PROBLEM DETAILS: Copy word for word the lines in the records below, starting at the line with "### Option 1 — Ask a" and ending at the line with "Frequently Asked Questions". Skip the pictures.

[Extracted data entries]
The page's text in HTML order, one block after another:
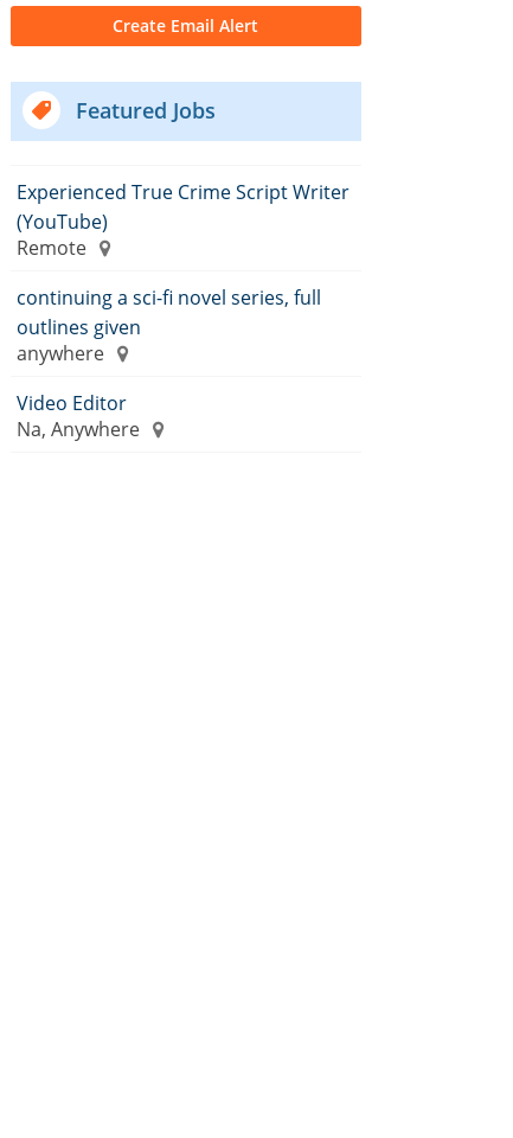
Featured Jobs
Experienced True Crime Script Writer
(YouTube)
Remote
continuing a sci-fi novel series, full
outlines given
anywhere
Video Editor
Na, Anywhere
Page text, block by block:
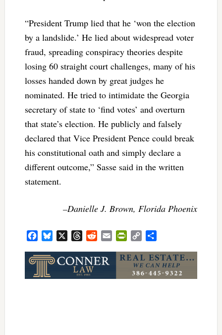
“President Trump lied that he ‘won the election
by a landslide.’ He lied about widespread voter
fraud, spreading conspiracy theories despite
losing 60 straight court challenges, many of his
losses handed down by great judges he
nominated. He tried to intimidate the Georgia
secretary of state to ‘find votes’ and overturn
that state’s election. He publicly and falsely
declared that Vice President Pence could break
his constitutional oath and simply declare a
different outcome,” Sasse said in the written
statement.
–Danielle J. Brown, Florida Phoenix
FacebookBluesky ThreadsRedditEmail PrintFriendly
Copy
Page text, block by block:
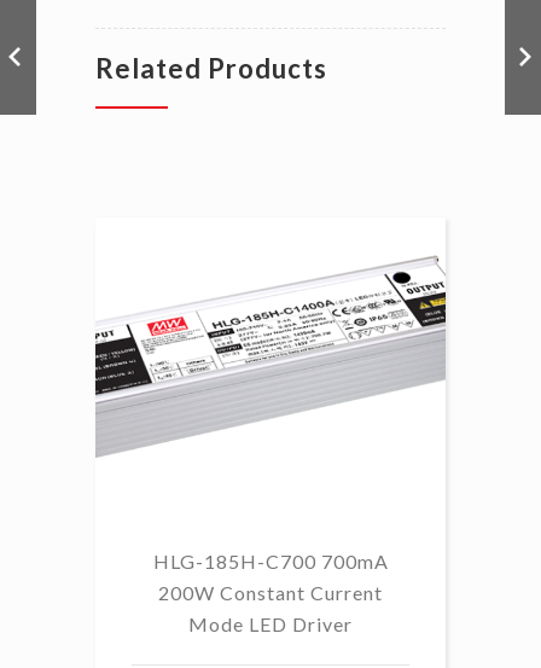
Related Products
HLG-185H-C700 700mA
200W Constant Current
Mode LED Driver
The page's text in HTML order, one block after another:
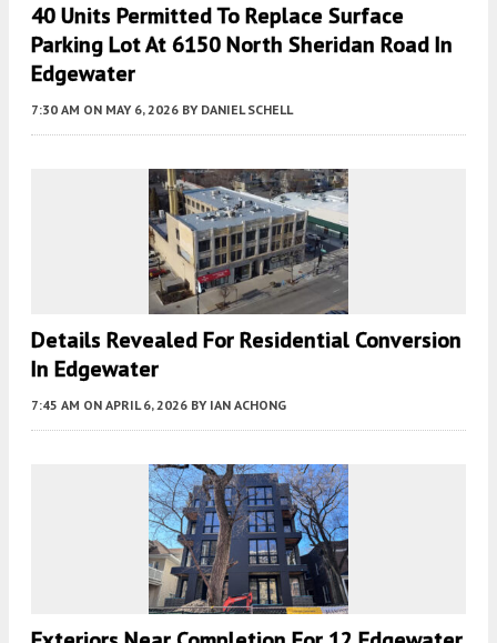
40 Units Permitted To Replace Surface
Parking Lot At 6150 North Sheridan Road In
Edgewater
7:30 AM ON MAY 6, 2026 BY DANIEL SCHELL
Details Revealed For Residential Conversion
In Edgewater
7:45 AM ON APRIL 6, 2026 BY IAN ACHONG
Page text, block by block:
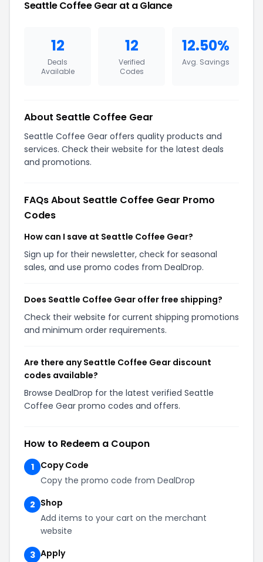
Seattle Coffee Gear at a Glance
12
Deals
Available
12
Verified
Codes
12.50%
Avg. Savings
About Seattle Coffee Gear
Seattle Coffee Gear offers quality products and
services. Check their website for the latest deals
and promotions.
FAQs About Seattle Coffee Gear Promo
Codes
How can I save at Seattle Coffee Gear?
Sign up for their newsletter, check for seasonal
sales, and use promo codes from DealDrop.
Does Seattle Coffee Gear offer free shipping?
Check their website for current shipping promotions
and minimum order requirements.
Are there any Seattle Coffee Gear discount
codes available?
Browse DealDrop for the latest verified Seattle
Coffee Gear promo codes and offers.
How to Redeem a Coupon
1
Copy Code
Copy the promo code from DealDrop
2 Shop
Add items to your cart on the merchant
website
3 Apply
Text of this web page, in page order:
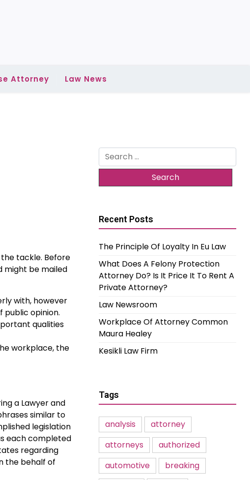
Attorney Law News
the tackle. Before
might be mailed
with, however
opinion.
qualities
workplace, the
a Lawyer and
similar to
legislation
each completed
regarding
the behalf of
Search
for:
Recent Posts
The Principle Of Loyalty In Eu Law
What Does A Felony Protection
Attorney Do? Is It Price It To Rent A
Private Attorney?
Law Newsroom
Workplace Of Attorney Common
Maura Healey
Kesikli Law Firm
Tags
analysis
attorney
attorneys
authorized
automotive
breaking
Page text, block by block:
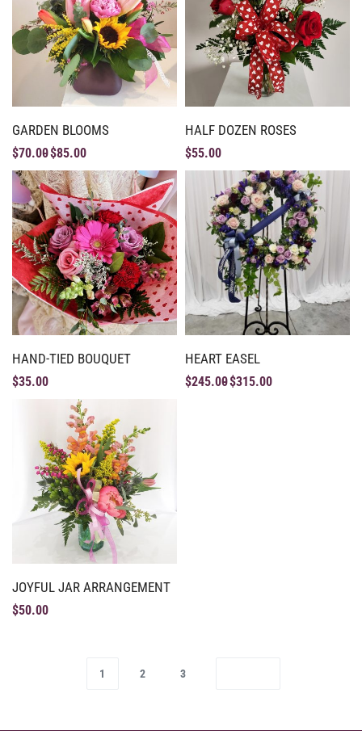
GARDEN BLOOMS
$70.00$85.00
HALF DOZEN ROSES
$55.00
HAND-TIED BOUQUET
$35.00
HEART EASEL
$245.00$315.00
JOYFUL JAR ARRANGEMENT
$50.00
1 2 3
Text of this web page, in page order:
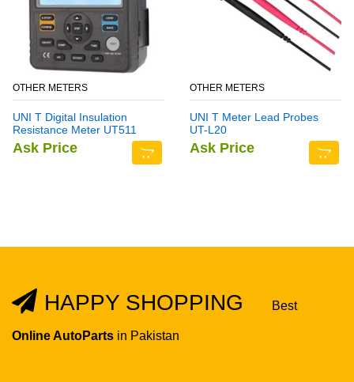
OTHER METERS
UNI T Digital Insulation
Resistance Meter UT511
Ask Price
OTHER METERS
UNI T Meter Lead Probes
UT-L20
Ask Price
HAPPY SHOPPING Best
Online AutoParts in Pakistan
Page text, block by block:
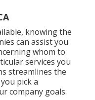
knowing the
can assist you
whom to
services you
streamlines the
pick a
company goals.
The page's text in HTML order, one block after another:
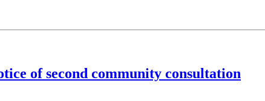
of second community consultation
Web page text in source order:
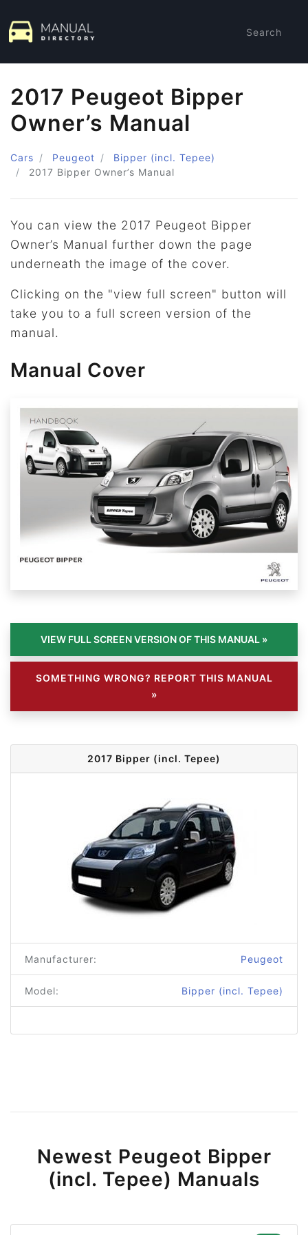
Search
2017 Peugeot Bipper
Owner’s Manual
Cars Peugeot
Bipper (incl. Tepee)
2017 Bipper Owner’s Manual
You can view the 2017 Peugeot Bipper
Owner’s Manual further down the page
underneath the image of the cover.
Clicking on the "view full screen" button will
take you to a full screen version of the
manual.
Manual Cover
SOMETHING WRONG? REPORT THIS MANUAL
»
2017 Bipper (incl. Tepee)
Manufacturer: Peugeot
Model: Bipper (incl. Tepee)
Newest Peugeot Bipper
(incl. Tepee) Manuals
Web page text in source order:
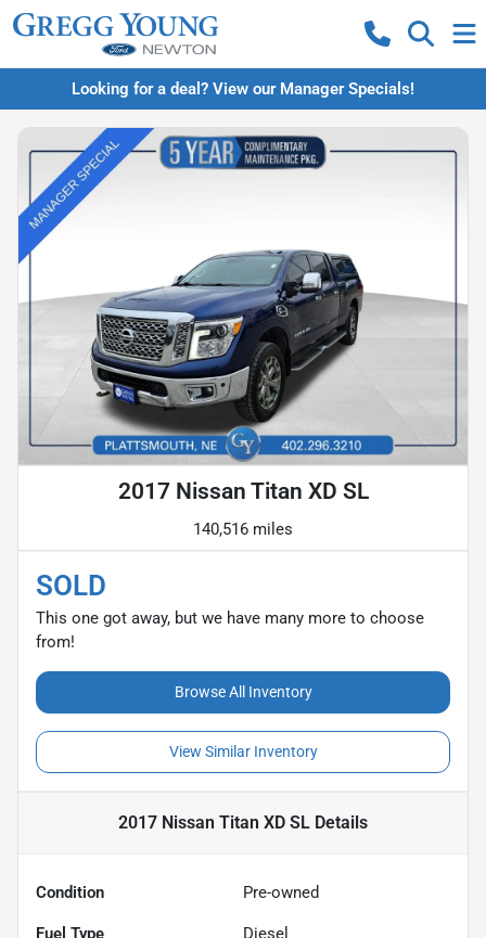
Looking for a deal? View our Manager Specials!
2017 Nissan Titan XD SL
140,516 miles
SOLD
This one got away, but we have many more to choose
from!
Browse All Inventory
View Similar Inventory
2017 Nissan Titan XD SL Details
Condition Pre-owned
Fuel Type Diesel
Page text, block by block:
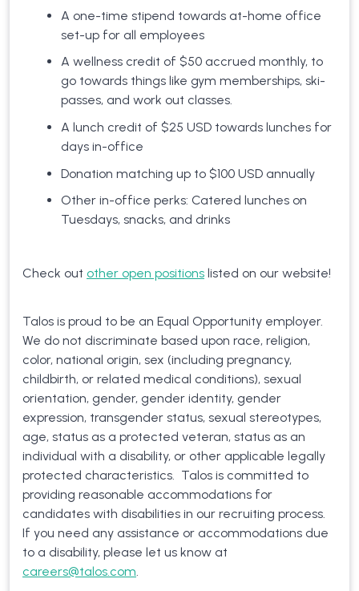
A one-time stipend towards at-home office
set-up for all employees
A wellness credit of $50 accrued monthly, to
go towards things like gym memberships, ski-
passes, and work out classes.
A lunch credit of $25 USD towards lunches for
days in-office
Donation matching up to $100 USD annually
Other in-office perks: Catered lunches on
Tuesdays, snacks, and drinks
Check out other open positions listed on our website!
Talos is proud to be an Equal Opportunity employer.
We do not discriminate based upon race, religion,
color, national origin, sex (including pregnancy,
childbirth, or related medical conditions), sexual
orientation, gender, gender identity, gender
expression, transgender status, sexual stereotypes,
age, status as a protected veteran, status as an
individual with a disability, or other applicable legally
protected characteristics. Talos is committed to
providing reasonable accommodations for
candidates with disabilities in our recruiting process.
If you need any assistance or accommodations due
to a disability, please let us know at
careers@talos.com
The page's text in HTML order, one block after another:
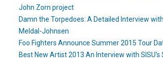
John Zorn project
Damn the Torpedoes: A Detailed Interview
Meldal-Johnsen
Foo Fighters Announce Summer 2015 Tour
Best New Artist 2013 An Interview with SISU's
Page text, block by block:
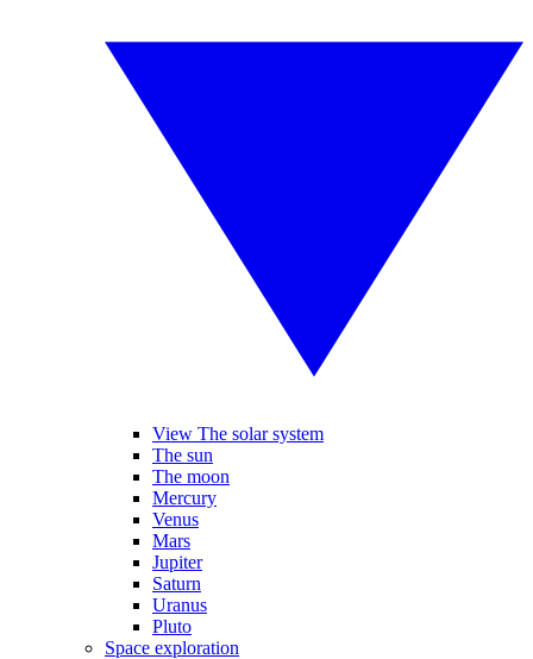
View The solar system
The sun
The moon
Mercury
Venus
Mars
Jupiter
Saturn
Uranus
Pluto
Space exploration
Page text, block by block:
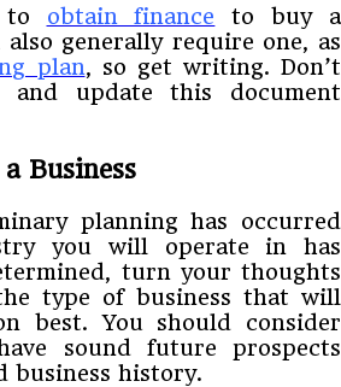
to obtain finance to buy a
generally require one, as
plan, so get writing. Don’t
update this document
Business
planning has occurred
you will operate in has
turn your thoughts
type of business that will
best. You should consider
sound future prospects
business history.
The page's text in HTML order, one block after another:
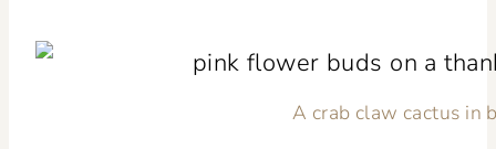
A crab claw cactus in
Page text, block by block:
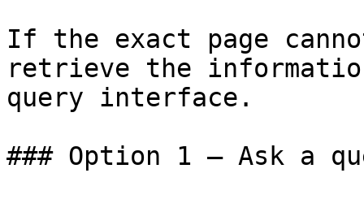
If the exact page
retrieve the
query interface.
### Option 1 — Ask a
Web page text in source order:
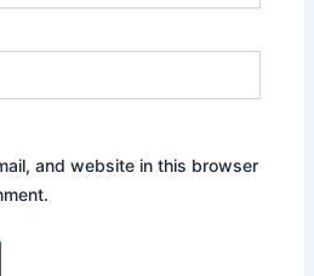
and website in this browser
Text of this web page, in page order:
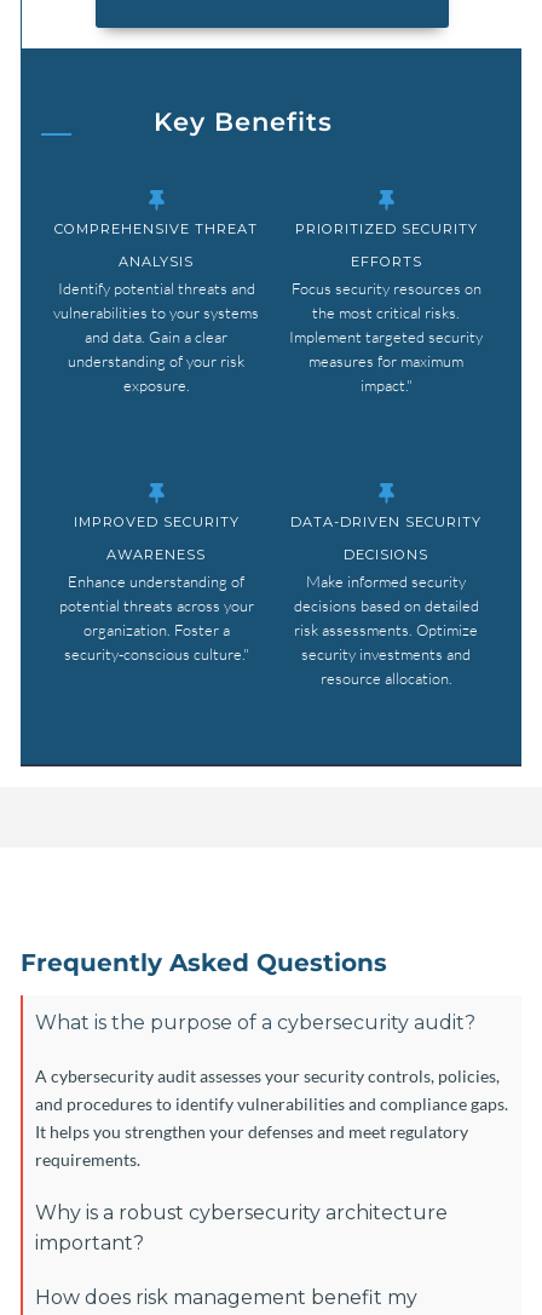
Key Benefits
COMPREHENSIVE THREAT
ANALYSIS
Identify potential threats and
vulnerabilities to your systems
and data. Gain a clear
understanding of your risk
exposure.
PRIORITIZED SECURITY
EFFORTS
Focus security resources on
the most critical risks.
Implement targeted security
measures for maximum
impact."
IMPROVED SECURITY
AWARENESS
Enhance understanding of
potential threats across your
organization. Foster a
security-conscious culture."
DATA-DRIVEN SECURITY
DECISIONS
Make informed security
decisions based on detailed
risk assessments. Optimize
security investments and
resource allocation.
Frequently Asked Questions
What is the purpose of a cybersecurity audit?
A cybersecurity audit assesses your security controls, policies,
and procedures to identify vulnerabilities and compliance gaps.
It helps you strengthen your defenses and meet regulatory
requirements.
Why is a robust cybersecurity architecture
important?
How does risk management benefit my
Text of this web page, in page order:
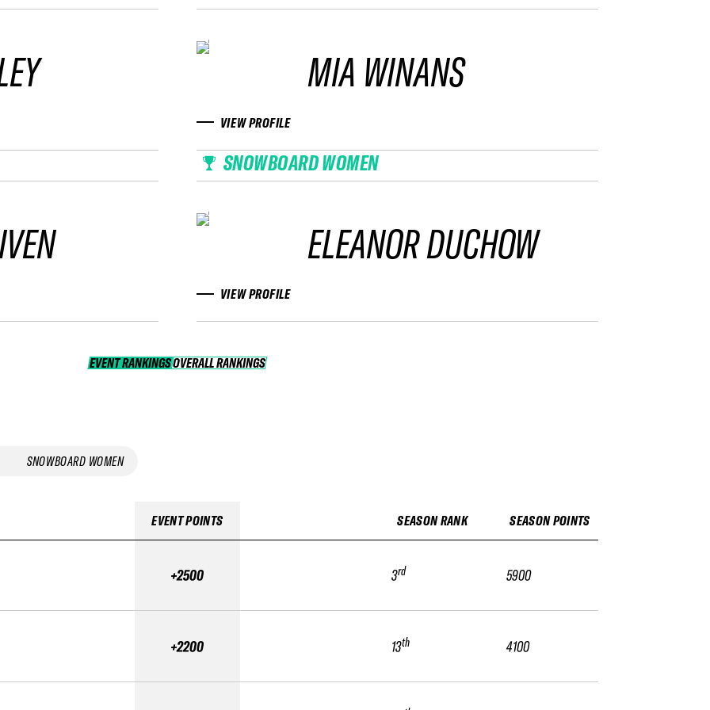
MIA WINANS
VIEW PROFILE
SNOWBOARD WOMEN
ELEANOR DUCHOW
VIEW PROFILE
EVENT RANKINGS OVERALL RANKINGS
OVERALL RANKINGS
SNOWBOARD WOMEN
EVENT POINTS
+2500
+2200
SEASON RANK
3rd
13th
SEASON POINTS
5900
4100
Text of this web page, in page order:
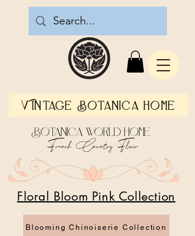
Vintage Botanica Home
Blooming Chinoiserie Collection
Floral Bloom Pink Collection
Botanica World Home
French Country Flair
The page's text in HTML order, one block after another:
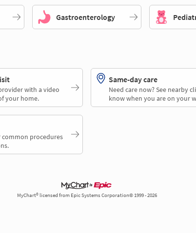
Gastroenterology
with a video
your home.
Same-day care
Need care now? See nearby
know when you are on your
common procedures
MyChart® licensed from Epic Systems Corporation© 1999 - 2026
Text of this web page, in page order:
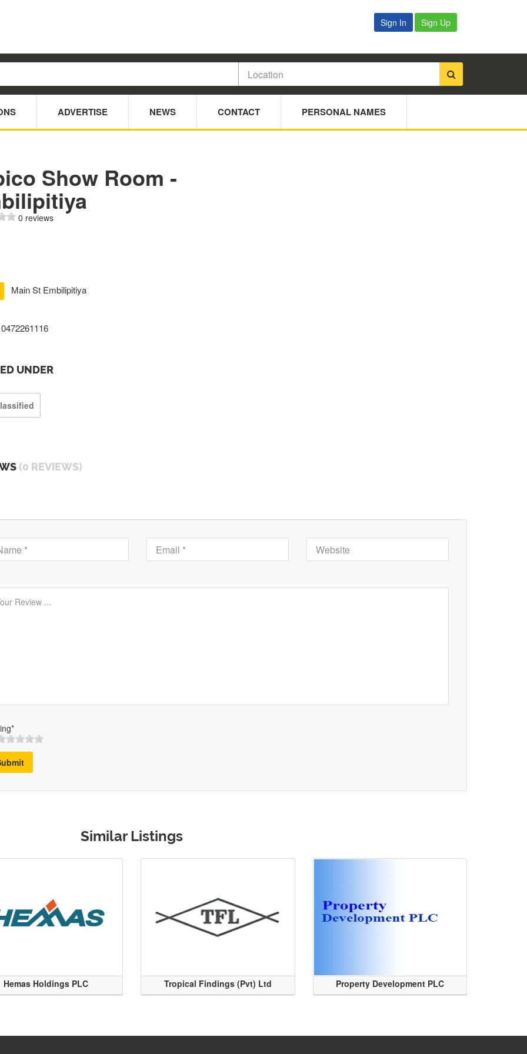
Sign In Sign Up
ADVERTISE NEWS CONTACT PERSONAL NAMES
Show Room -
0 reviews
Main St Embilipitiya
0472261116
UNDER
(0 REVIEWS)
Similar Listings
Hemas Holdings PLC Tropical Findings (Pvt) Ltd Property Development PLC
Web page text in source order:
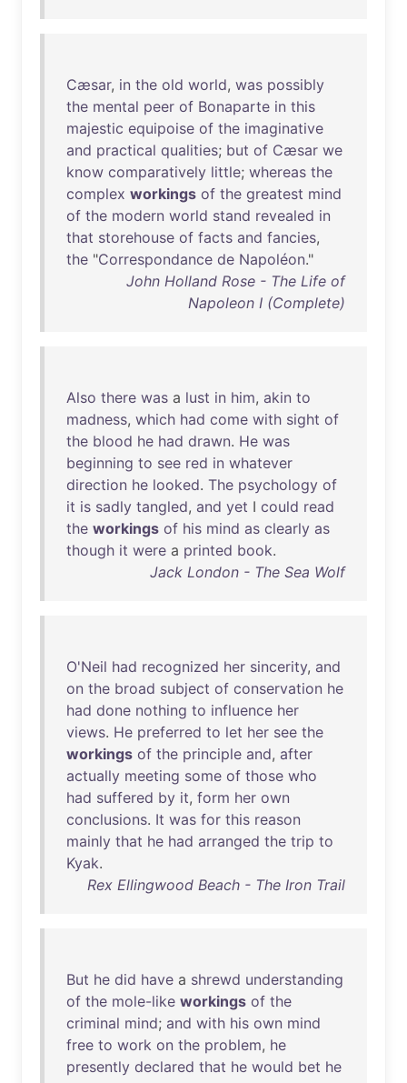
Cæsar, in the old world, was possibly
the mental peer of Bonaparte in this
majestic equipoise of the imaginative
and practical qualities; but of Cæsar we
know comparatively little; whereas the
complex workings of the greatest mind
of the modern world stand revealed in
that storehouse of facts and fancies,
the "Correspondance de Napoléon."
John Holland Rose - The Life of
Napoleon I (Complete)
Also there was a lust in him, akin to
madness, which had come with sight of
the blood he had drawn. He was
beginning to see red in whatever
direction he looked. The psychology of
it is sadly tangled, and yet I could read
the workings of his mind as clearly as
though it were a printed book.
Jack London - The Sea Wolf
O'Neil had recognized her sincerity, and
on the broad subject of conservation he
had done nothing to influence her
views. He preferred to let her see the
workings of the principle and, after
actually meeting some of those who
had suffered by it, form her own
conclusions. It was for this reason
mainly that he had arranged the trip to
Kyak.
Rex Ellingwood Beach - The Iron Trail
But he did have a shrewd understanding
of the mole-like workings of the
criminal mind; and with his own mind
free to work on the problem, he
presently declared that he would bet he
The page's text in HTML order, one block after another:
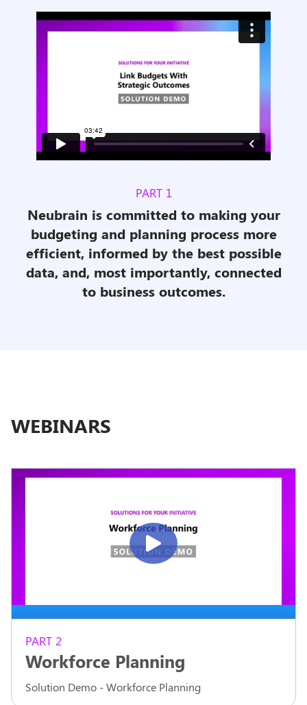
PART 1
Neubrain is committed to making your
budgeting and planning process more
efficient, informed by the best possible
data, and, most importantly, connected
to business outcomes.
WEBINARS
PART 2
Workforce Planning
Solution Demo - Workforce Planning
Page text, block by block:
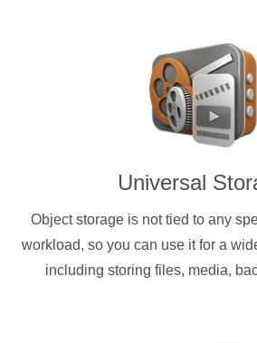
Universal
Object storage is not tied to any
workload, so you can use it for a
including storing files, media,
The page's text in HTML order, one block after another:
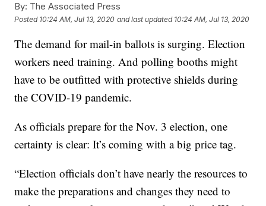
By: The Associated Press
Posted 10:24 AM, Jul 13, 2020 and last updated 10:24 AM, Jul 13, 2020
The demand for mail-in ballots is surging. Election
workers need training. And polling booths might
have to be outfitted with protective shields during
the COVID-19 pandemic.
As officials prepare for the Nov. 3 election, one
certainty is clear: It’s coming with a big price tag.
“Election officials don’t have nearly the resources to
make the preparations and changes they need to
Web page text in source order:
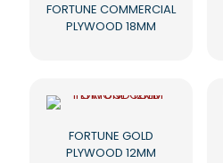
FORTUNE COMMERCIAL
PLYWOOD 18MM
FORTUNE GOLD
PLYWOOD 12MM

ANSWER SECTION:
### Option 1 — Ask a
Web page text in source order:
and website in this browser
Text of this web page, in page order:
Key Benefits
COMPREHENSIVE THREAT
ANALYSIS
Identify potential threats and
vulnerabilities to your systems
and data. Gain a clear
understanding of your risk
exposure.
PRIORITIZED SECURITY
EFFORTS
Focus security resources on
the most critical risks.
Implement targeted security
measures for maximum
impact."
IMPROVED SECURITY
AWARENESS
Enhance understanding of
potential threats across your
organization. Foster a
security-conscious culture."
DATA-DRIVEN SECURITY
DECISIONS
Make informed security
decisions based on detailed
risk assessments. Optimize
security investments and
resource allocation.
Frequently Asked Questions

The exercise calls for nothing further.